* **Work instruction**: When you reach the line with "su afán por" in the listing below, transcribe it and each line after it up to and including the line with "27 Luglio 2026 - 10:31 [191, 389]", exactly and with nothing else.

* **Available data**:
=======

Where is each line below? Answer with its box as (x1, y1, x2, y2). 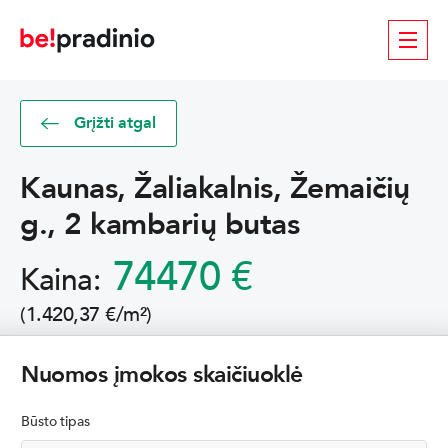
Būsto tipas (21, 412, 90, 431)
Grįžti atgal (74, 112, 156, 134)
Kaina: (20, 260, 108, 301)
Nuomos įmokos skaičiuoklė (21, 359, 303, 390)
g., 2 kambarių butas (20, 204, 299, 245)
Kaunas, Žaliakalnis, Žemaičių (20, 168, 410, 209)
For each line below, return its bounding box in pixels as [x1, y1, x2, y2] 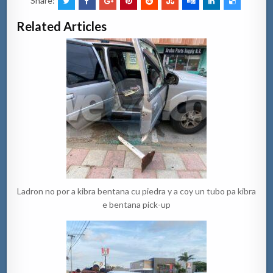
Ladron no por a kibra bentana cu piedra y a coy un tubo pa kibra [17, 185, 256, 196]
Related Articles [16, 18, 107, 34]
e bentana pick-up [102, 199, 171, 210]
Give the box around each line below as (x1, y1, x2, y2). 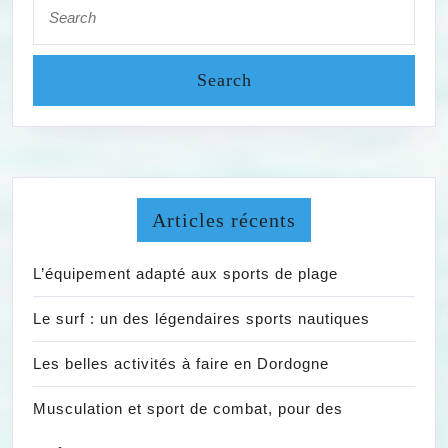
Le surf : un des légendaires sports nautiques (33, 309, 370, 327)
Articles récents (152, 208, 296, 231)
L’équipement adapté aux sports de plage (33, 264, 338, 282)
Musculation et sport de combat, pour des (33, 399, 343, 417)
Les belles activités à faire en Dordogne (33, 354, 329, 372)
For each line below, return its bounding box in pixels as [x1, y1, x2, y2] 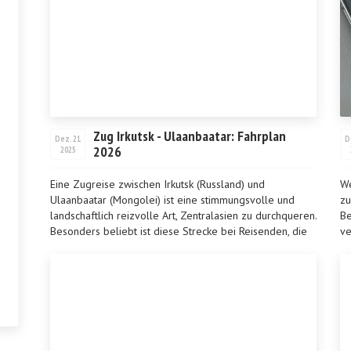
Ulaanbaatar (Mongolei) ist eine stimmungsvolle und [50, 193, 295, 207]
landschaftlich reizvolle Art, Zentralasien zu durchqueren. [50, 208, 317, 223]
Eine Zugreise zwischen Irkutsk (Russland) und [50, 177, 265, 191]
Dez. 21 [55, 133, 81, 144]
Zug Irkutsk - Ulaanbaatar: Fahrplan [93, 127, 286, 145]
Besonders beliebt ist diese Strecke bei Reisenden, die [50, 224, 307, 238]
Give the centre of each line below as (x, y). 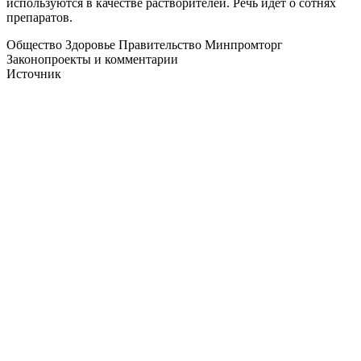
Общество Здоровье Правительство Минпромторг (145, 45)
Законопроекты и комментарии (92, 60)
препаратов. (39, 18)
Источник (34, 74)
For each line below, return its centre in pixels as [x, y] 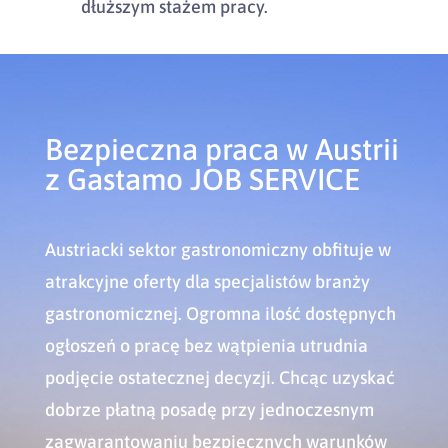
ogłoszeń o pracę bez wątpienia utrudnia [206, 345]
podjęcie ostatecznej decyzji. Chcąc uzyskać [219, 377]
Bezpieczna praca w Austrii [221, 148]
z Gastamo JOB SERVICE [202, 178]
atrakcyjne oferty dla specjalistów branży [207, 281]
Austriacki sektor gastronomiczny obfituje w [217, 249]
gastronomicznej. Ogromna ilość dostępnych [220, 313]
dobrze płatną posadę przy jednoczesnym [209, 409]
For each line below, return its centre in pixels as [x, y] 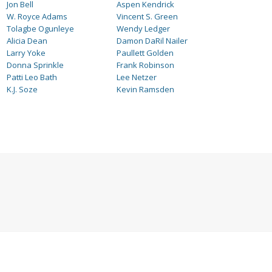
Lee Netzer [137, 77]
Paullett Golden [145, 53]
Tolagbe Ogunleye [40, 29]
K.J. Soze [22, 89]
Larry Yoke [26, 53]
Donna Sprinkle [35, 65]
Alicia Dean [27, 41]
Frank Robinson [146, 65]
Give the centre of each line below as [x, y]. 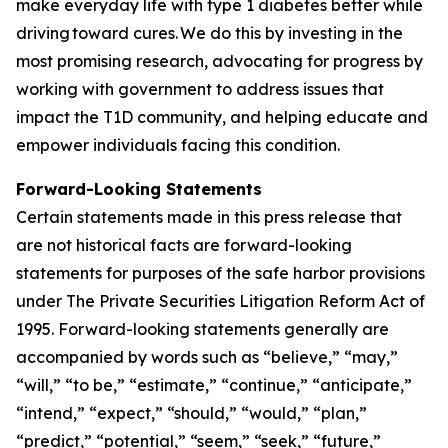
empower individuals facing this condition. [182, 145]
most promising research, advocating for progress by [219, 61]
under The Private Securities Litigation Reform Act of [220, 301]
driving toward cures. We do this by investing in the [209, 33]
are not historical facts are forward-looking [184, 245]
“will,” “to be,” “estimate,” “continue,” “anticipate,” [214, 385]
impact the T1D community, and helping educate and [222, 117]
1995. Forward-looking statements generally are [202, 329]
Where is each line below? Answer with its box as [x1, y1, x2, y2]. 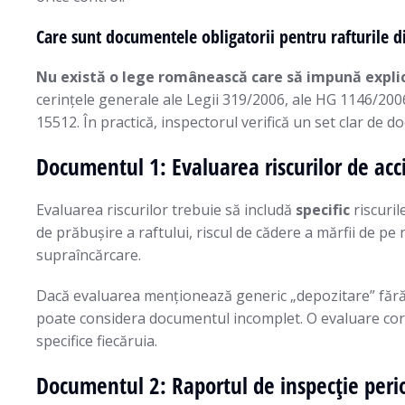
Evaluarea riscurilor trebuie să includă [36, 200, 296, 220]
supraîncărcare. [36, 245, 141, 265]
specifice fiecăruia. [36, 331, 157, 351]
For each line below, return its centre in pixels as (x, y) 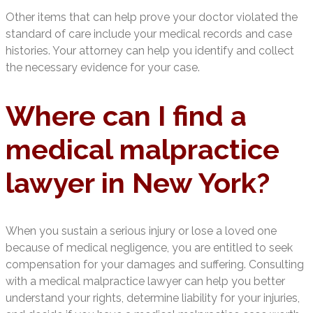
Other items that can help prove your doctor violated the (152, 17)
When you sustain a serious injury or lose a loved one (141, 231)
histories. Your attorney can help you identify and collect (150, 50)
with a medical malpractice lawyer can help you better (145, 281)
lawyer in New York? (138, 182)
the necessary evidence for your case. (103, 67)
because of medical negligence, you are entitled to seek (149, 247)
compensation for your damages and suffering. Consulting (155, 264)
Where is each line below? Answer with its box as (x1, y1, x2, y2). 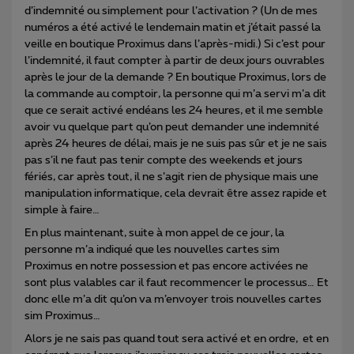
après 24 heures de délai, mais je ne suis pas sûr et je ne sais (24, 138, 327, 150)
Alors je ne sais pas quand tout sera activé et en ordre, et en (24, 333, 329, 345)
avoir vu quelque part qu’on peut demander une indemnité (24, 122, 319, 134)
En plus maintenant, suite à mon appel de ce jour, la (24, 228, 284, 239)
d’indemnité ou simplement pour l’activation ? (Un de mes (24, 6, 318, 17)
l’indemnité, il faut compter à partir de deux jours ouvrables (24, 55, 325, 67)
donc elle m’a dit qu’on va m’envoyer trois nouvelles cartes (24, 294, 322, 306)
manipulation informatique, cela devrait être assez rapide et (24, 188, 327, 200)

=======

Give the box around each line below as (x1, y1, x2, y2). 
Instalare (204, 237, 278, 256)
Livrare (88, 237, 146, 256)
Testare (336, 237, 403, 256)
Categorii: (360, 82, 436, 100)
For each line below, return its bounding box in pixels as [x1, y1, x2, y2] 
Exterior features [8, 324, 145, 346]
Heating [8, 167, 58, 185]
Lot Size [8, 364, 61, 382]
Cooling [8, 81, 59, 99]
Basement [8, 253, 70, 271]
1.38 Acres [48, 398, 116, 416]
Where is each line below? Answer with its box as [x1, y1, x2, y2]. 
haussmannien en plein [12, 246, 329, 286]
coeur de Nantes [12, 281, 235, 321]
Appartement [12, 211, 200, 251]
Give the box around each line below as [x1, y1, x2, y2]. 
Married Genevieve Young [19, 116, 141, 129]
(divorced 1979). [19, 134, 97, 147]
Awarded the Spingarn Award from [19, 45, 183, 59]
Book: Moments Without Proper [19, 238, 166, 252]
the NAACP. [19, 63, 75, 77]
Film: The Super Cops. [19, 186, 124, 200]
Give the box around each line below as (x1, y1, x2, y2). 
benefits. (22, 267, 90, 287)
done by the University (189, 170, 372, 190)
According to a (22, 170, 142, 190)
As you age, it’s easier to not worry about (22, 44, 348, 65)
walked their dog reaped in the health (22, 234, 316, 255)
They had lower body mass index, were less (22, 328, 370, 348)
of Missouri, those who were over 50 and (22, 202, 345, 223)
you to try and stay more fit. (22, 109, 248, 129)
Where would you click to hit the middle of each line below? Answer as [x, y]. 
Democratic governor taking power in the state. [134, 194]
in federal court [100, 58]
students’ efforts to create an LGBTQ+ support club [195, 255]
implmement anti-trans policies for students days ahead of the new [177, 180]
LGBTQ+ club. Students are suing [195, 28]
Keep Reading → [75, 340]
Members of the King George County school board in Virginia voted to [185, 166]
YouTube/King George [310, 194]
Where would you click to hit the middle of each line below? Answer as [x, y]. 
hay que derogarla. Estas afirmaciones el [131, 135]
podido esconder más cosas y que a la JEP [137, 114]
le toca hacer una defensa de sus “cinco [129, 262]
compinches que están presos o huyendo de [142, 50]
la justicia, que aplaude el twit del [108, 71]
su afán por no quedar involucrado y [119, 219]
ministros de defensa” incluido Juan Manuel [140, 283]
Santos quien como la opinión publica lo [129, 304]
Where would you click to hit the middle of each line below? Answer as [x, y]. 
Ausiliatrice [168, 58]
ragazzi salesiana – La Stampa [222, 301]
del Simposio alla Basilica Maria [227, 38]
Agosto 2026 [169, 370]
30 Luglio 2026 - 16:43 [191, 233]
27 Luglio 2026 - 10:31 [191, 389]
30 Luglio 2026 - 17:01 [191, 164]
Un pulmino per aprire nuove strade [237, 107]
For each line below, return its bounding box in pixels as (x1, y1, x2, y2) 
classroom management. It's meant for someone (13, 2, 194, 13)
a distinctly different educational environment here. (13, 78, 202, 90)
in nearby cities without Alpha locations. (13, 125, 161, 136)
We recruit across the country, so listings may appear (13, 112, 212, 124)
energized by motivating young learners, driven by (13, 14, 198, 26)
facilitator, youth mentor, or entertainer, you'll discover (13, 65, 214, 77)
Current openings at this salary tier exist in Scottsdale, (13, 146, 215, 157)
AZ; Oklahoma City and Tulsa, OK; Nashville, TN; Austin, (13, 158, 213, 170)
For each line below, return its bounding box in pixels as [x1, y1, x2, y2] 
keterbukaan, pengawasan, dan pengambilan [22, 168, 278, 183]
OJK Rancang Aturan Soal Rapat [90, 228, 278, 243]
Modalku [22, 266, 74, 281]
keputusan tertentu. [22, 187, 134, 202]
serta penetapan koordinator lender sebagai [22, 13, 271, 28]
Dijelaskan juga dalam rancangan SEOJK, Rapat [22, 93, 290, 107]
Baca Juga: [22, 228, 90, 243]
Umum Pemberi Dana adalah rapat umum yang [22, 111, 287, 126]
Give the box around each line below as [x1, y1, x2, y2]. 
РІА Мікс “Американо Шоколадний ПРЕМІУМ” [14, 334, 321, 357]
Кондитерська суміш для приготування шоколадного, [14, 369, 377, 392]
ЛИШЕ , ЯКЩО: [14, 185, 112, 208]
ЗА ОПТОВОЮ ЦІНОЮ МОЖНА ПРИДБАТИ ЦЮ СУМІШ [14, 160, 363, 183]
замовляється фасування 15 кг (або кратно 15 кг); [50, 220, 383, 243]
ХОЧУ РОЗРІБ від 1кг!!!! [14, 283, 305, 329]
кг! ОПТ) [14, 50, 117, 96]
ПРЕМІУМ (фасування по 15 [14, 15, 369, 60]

=======

* **The completed task**:
su afán por no quedar involucrado y [119, 219]
ministros de defensa” incluido Juan Manuel [140, 283]
Santos quien como la opinión publica lo [129, 304]
Where would you click to hit the middle of each line below? Answer as [x, y]. 
Ausiliatrice [168, 58]
ragazzi salesiana – La Stampa [222, 301]
del Simposio alla Basilica Maria [227, 38]
Agosto 2026 [169, 370]
30 Luglio 2026 - 16:43 [191, 233]
27 Luglio 2026 - 10:31 [191, 389]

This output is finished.